• _What is required_:
Among the entries below, extract exactly the lines that run from the one with "ist aber noch" through the one with "That said, further", both ends included.

• _Dataset entries_:
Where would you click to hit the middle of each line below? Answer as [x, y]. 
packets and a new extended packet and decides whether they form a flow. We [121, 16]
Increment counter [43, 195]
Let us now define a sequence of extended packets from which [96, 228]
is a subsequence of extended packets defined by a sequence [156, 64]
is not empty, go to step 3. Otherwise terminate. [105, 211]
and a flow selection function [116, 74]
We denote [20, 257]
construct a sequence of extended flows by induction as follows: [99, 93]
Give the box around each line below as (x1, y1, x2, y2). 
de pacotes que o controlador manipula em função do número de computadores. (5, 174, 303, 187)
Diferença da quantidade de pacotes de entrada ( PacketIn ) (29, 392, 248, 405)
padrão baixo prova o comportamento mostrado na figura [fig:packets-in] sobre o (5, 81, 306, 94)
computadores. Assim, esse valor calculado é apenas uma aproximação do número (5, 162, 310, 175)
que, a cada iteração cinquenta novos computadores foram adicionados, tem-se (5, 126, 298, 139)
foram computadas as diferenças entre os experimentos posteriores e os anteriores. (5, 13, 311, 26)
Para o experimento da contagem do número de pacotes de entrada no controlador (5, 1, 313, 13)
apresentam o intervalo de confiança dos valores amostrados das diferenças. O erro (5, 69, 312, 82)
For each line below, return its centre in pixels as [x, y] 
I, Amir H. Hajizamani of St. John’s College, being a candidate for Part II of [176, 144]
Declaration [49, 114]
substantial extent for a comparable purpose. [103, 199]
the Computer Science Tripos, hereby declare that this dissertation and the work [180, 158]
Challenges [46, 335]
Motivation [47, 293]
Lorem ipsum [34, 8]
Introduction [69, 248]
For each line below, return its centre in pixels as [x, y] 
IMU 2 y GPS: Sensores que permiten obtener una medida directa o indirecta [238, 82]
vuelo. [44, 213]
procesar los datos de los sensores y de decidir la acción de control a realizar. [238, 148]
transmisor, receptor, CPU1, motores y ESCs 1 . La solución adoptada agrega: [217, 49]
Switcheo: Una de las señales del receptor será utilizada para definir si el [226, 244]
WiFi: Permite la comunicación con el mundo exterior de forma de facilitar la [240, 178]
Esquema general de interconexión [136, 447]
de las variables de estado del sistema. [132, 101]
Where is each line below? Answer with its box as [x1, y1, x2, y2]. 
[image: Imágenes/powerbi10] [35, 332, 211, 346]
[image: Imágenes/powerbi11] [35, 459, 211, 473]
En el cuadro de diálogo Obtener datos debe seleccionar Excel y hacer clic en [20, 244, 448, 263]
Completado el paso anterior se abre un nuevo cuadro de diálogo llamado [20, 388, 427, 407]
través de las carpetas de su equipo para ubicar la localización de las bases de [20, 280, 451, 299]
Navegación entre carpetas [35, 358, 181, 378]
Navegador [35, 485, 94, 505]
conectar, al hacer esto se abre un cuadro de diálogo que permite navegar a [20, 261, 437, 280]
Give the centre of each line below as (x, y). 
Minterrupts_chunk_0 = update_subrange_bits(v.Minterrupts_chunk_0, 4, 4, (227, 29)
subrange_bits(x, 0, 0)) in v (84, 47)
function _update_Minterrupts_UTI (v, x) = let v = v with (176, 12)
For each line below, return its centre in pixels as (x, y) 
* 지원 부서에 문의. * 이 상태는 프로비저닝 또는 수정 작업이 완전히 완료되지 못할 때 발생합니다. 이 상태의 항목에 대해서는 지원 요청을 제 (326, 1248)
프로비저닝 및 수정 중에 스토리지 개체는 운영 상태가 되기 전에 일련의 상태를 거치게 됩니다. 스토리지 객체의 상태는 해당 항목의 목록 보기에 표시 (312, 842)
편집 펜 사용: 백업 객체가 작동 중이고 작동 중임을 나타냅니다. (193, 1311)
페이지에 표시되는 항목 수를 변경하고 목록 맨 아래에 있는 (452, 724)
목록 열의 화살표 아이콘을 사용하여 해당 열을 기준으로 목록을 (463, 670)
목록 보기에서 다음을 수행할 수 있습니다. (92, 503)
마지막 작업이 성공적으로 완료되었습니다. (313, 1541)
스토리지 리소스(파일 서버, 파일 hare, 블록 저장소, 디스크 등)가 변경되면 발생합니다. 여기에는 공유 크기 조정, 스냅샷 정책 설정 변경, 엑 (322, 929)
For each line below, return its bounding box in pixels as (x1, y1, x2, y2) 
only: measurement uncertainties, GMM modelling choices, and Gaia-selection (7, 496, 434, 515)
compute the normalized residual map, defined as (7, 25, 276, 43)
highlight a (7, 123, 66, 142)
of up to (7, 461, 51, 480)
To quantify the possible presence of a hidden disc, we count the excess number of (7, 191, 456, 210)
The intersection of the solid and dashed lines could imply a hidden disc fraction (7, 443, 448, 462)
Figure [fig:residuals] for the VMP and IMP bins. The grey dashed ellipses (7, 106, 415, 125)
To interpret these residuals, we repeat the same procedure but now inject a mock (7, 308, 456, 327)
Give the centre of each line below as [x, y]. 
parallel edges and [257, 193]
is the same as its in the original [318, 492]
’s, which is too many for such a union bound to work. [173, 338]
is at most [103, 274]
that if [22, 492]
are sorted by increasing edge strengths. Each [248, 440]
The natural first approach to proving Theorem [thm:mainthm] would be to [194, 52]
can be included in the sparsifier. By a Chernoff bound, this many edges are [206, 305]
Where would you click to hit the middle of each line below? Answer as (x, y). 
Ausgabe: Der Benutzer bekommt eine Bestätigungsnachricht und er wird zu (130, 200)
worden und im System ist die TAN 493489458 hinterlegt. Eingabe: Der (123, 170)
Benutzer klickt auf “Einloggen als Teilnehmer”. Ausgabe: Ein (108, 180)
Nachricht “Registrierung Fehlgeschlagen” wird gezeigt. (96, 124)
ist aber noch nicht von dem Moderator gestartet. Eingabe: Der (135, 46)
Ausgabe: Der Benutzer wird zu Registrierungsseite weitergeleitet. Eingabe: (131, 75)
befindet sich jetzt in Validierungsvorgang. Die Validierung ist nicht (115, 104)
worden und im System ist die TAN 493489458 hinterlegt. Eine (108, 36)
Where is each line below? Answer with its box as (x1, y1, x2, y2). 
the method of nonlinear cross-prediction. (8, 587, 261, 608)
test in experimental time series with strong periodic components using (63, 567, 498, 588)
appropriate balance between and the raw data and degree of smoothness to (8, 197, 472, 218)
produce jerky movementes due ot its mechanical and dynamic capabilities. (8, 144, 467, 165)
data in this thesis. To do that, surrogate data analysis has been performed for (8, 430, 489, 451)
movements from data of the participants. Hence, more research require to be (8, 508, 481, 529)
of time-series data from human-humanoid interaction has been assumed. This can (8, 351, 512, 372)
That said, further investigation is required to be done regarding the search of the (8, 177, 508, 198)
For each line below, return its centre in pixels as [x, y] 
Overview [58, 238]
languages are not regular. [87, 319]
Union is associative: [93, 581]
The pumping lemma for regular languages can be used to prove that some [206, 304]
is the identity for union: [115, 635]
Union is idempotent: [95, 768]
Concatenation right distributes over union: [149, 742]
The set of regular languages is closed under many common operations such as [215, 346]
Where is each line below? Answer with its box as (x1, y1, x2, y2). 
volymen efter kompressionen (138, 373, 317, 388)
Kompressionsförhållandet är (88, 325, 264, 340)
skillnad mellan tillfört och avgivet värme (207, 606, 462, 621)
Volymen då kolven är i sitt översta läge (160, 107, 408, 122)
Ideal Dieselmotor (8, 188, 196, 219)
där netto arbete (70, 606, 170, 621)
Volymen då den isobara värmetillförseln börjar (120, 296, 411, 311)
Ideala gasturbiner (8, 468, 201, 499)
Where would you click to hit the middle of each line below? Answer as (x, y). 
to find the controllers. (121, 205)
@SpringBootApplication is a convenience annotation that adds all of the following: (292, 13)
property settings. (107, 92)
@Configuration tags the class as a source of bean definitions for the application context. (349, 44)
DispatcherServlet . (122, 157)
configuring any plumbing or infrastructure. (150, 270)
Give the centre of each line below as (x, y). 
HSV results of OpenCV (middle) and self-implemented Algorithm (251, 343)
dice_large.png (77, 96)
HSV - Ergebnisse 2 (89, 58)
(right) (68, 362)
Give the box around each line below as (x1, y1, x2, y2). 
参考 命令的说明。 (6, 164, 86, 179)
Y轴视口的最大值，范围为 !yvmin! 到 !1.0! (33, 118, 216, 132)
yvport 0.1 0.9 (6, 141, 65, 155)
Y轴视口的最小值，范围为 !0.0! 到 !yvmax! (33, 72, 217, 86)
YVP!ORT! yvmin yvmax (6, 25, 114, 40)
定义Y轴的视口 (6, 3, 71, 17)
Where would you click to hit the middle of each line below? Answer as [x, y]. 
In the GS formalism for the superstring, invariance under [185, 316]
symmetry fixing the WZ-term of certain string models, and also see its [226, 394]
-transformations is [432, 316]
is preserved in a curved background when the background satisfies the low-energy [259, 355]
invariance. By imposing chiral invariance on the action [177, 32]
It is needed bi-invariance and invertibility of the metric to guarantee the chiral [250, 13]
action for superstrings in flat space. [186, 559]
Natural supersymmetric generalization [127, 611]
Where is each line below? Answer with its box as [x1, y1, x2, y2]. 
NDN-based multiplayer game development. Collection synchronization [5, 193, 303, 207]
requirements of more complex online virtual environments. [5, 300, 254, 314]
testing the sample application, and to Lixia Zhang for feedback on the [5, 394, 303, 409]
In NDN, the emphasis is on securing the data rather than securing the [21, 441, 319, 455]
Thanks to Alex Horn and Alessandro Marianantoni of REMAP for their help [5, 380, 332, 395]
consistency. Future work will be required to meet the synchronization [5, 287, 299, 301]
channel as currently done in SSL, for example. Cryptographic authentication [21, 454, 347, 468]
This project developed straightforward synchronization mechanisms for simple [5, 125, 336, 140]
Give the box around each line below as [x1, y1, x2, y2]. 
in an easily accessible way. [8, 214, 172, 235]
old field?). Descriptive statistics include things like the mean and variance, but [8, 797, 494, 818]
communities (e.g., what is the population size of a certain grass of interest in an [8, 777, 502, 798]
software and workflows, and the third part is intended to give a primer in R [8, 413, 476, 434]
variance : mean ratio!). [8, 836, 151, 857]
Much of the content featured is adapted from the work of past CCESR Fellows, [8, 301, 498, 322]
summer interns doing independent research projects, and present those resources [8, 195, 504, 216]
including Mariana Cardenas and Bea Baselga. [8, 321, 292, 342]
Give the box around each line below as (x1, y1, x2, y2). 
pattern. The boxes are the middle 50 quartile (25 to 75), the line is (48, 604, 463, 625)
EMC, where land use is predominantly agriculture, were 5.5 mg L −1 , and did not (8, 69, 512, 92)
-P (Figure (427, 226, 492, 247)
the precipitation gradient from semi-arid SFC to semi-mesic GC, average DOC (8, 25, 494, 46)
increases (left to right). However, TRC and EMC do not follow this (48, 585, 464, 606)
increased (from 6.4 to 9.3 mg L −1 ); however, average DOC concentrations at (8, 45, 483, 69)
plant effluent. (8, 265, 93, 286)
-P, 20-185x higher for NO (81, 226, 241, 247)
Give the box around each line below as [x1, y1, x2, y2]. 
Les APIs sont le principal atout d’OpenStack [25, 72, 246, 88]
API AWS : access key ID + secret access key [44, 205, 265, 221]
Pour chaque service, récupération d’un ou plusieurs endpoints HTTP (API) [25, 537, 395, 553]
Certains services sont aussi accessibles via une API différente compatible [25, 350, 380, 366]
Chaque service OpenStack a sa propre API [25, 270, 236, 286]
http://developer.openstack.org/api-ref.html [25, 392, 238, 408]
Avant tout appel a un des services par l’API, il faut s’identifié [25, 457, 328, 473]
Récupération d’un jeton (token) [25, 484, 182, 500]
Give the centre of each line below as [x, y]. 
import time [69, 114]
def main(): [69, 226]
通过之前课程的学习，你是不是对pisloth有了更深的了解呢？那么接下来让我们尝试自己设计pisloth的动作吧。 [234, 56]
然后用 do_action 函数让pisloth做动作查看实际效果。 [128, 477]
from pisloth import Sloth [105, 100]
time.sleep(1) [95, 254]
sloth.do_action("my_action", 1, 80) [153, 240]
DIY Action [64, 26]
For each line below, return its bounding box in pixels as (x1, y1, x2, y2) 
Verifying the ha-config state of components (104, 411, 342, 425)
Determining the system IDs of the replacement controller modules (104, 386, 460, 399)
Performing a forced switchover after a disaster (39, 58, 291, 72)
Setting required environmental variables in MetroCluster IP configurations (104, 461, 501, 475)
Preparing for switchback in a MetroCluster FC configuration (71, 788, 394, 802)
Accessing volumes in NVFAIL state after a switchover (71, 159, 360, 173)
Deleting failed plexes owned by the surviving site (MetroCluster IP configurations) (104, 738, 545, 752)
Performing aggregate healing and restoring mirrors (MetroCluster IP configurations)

• _Solution_:
ist aber noch nicht von dem Moderator gestartet. Eingabe: Der (135, 46)
Ausgabe: Der Benutzer wird zu Registrierungsseite weitergeleitet. Eingabe: (131, 75)
befindet sich jetzt in Validierungsvorgang. Die Validierung ist nicht (115, 104)
worden und im System ist die TAN 493489458 hinterlegt. Eine (108, 36)
Where is each line below? Answer with its box as (x1, y1, x2, y2). 
the method of nonlinear cross-prediction. (8, 587, 261, 608)
test in experimental time series with strong periodic components using (63, 567, 498, 588)
appropriate balance between and the raw data and degree of smoothness to (8, 197, 472, 218)
produce jerky movementes due ot its mechanical and dynamic capabilities. (8, 144, 467, 165)
data in this thesis. To do that, surrogate data analysis has been performed for (8, 430, 489, 451)
movements from data of the participants. Hence, more research require to be (8, 508, 481, 529)
of time-series data from human-humanoid interaction has been assumed. This can (8, 351, 512, 372)
That said, further investigation is required to be done regarding the search of the (8, 177, 508, 198)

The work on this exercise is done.